TASK REQUIREMENTS: Only one stretch of the records below should be repeated. It starts with the line containing "Python 2.6, 2.7, 3.5 compatibility (66, 382)" and goes on through the line containing "better tests requirements (57, 423)", exactly as written.

GIVEN RECORDS:
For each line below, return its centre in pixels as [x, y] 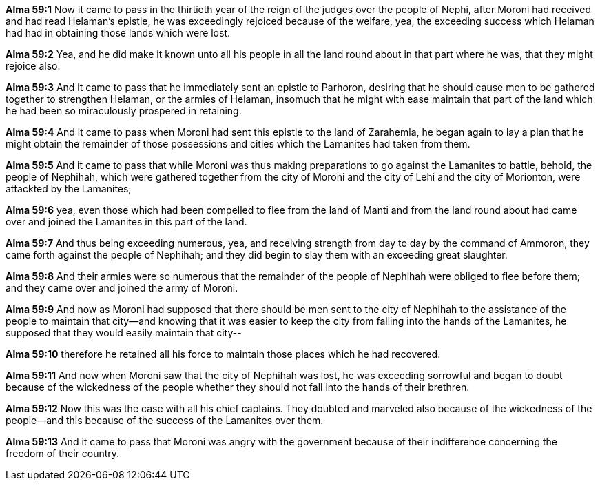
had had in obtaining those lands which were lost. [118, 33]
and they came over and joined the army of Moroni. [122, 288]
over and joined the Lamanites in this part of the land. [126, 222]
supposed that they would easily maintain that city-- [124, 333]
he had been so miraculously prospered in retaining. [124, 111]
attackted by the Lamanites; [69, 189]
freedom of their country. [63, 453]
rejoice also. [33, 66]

* * *

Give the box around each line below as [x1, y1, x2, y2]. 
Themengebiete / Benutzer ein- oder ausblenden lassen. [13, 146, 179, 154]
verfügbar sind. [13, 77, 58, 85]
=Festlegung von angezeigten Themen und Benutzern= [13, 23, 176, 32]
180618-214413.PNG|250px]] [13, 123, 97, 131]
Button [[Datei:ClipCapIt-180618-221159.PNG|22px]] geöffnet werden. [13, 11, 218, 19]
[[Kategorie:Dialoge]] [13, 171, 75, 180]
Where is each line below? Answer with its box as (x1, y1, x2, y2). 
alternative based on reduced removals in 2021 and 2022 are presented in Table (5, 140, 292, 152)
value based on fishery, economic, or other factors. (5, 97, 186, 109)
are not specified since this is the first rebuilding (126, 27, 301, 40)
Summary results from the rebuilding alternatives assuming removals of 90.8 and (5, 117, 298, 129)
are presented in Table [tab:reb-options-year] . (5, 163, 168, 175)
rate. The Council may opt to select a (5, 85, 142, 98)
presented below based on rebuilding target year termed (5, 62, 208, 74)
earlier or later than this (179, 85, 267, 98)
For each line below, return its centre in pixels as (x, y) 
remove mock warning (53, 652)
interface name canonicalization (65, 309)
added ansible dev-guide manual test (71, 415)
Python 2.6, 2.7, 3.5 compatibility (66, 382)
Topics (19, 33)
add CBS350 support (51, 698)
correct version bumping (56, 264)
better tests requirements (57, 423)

RESPONSE FOR THIS EXERCISE:
Python 2.6, 2.7, 3.5 compatibility (66, 382)
Topics (19, 33)
add CBS350 support (51, 698)
correct version bumping (56, 264)
better tests requirements (57, 423)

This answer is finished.